10. Biblical Perspective & Pastoral Advice
- Christian writers and thinkers weigh in:
- Katherine Butler (Gospel Coalition): “Women are hungrier than ever to fill that Jesus-shaped hole in their heart.”
- Focus on the Family: Erotica exploits women’s God-given longings for love, protection, meaning, and escape—but distorts them.
- Felicia Masonheimer: “There will be people in your life who will tell you it’s not that big of a deal...But that is never a measurement of what is good for us.” [1:42:30]
- Scriptural exhortations:
- Philippians 4:8—Think on what is true, honorable, just, pure, lovely, commendable.
- 1 Corinthians 6:18–20—Flee sexual immorality.
- “The heart is the primary seat of holiness, and the ear is as good a pathway of corruption as the eye. So that means audiobooks are also off-limits when it comes to this smut.” [1:49:00]
Notable Quotes & Memorable Moments
- “You need to know what is going into their mind, the input that is going in that might be affecting the output.” [02:11]
- “This is just as sexual, just as graphic, explicit as any man who is addicted to watching pornography.” [25:10]
- “Whether or not a woman is reading these dark, demonic, violent books, still escaping to this fantasy fictional world…is always going to lead to discontentment. It is always going to hamper your sanctification. It is always going to inhibit the God-ordained intimacy that you have with your marriage.” [29:35]
- Dr. Anna Lembke: “I would hide that I was reading them...It interfered with her life, with her roles as parent and doctor, turning a pleasurable escape into a dopamine fueled compulsion.” [1:25:00]
- “Even if reading makes you smart, sin makes you stupid.” [1:35:00]
- “You don’t have to give up your love for reading and your love for creativity and good writing, because God created these things…He actually ordained His word to be written down and to be read. So we know that words are really important.” [1:36:00]
- “And with our eyes on Heaven, we forego all of the sin that wants to hinder us and hold us back.
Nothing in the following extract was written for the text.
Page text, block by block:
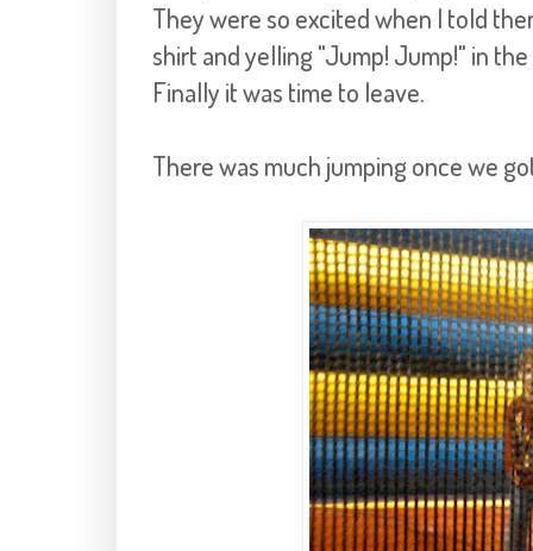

Remember, it goes all the way back to Satan tempting Eve: Did God really say…” [1:53:20]
Timestamps for Important Segments
- 00:01–06:00: Intro, content warning, Morning Glory Milking Farm example.
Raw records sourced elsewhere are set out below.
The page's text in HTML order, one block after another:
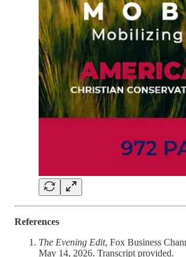
References
The Evening Edit, Fox Business
May 14, 2026. Transcript provided.
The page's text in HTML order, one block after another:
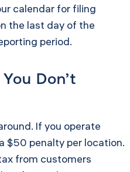
calendar for filing
the last day of the
period.
Don’t
If you operate
$50 penalty per location.
from customers
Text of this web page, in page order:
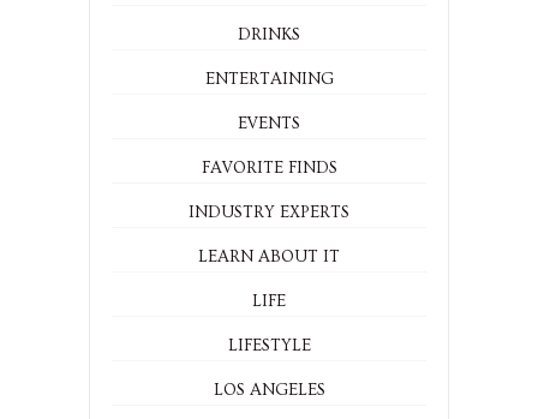
DRINKS
ENTERTAINING
EVENTS
FAVORITE FINDS
INDUSTRY EXPERTS
LEARN ABOUT IT
LIFE
LIFESTYLE
LOS ANGELES
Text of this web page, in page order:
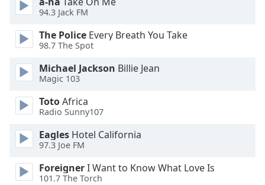
Opacity
Color
Opacity
Caption
Area
Background
Color
94.3 Jack FM
The Police Every Breath You Take
98.7 The Spot
Michael Jackson Billie Jean
Magic 103
TotoAfrica
Radio Sunny107
Eagles Hotel California
97.3 Joe FM
ForeignerI Want to Know What Love Is
101.7 The Torch
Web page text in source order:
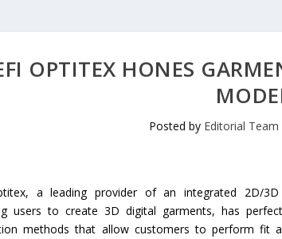
OPTITEX HONES
Posted by Editorial Team
a leading provider of an integrated 2D/
users to create 3D digital garments, has
methods that allow customers to perform fit
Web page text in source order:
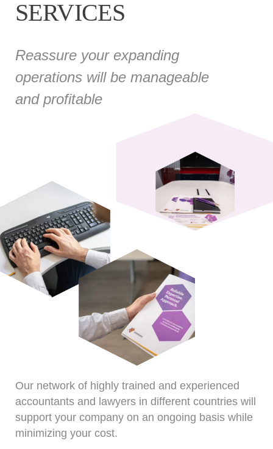
SERVICES
Reassure your expanding
operations will be manageable
and profitable
Our network of highly trained and experienced
accountants and lawyers in different countries will
support your company on an ongoing basis while
minimizing your cost.

- 07:30–17:30: Fifty Shades of Grey, sexual revolution, lack of book regulation.
- 18:00–29:30: Overview of major dark romance series; themes of domination and violence.
- 30:00–43:00: “Monster smut” genre, normalizing evil/criminality via fantasy.
- 47:30–53:30: “Spice” rating of books—BookTok “filthiest” challenges.
- 55:00–1:00:00: Impact on Christian women, marriage, expectations.
- 1:08:00–1:14:00: Industry statistics; market trends.
- 1:15:00–1:33:00: Neuroscience of reading romance; dopamine addiction; Dr. Anna Lembke’s testimony.
- 1:34:00–1:51:00: Biblical arguments; calls for discernment; suggested alternate reading.
Tone & Language
Allie’s tone is earnest, energetic, and concerned, blending humor and cultural critique with a clear biblical worldview. She often uses rhetorical questions, irony, and direct admonition, especially when addressing Christian parents, women, and church communities.
Summary / Takeaway
Allie Beth Stuckey issues a sobering challenge to her audience: the massive popularity of dark romance and “spicy” novels—propelled by TikTok and a lack of publishing constraints—is molding young women’s minds, values, desires, and even policies they support. The addictive nature of these books, the explicit and often violent or demonic themes, and the resulting discontentment and expectation gaps are likened to the social/relational damage caused by pornography consumption among men. Allie calls for Christians to apply biblical wisdom and discernment to their reading, focus on “what is pure and lovely,” and to see these trends as serious spiritual concerns worthy of conversation, prayer, and active resistance.